### THE TASK
From the line containing "scikit-learn [15, 292, 44, 299]" to the line containing "jar files it needs… [47, 227]" in the records below, set down every line exactly as it stands, both ends included, and skip the pictures.
[RECORD EXCERPTS — start]
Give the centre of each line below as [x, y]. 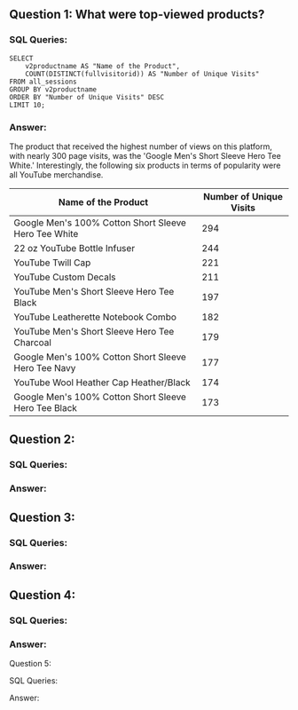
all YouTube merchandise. [56, 174]
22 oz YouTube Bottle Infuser [74, 248]
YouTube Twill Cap [52, 263]
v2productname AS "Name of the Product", [102, 66]
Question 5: [30, 664]
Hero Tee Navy [45, 367]
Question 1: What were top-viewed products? [137, 15]
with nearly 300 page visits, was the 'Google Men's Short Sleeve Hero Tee [145, 155]
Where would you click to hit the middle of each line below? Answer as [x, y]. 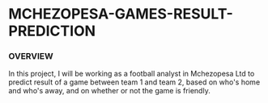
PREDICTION [52, 31]
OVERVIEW [31, 56]
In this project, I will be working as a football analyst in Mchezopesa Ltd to [132, 74]
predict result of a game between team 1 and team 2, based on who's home [134, 82]
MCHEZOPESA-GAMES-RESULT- [121, 14]
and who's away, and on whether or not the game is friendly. [109, 91]
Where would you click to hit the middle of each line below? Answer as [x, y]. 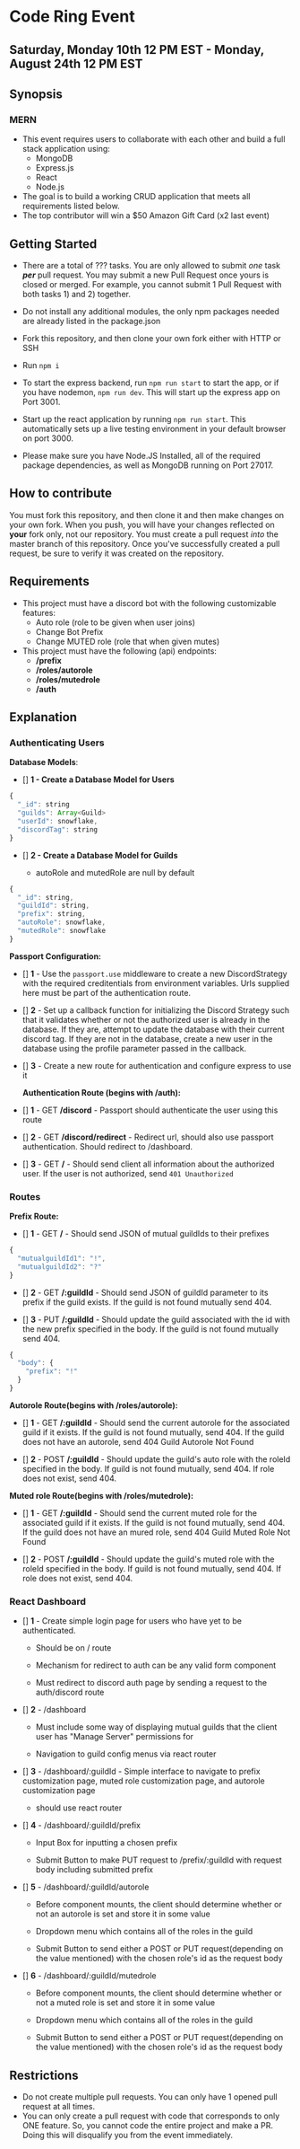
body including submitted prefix [94, 1870]
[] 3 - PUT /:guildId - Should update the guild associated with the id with [156, 1319]
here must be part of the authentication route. [106, 992]
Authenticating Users [57, 743]
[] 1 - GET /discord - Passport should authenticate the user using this [150, 1110]
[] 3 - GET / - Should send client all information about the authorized [148, 1164]
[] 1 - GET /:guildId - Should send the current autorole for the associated [156, 1422]
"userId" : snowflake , [58, 822]
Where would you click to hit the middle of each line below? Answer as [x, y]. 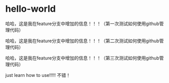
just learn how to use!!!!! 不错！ [38, 75]
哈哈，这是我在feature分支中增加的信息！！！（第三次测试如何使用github [82, 58]
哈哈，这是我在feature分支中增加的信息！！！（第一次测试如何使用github [82, 23]
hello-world [31, 9]
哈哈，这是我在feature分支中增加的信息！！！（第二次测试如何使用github [82, 41]
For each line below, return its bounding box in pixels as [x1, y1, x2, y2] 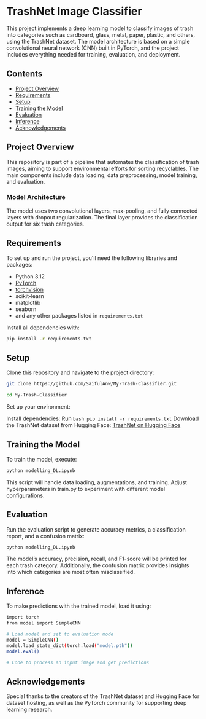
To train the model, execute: [6, 455, 77, 463]
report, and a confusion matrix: [6, 532, 85, 540]
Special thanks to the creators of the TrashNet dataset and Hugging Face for [6, 693, 200, 700]
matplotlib [15, 299, 41, 306]
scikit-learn [15, 292, 44, 299]
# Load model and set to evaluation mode [6, 631, 114, 637]
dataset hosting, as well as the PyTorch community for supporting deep [6, 699, 187, 707]
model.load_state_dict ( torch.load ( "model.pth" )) [6, 642, 133, 649]
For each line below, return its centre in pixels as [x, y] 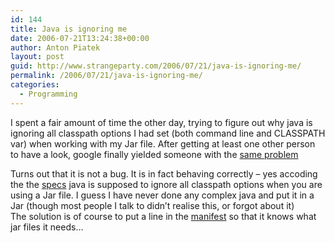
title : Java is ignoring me [69, 29]
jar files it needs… [47, 227]
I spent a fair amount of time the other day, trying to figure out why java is [161, 122]
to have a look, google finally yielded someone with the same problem [154, 154]
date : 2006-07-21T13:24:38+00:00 [80, 38]
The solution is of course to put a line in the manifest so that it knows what [163, 216]
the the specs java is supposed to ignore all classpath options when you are [166, 184]
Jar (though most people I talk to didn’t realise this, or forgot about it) [152, 205]
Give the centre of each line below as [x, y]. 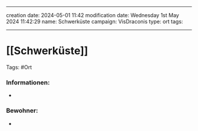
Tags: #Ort [19, 67]
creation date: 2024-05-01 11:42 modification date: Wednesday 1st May [93, 15]
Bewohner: [22, 111]
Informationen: [28, 82]
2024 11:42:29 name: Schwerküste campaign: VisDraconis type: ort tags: [95, 22]
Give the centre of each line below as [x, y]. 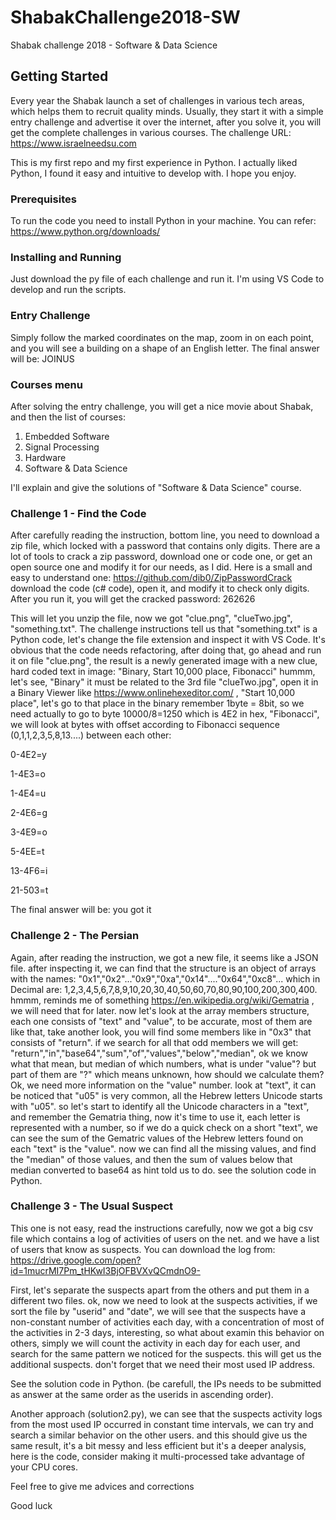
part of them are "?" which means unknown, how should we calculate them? [167, 1074]
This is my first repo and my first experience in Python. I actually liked [154, 162]
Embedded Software [67, 436]
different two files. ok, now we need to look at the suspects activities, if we [164, 1300]
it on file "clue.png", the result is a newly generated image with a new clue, [164, 661]
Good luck [31, 1505]
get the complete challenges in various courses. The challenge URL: [151, 132]
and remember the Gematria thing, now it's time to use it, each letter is [155, 1117]
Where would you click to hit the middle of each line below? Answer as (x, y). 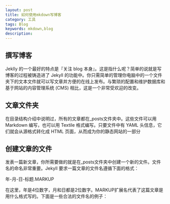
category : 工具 (21, 19)
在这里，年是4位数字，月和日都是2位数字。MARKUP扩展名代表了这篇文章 (82, 190)
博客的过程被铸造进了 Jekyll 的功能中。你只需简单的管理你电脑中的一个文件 (84, 75)
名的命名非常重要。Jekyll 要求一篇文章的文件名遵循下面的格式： (72, 168)
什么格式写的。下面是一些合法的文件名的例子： (58, 196)
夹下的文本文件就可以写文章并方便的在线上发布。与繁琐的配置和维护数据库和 (85, 81)
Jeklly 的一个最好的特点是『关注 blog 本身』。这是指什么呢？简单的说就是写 (83, 69)
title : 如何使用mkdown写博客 (33, 15)
[RECORD EXCERPTS — finish]
### TASK SOLUTION
scikit-learn [15, 292, 44, 299]
# Load model and set to evaluation mode [6, 631, 114, 637]
dataset hosting, as well as the PyTorch community for supporting deep [6, 699, 187, 707]
model.load_state_dict ( torch.load ( "model.pth" )) [6, 642, 133, 649]
For each line below, return its centre in pixels as [x, y] 
title : Java is ignoring me [69, 29]
jar files it needs… [47, 227]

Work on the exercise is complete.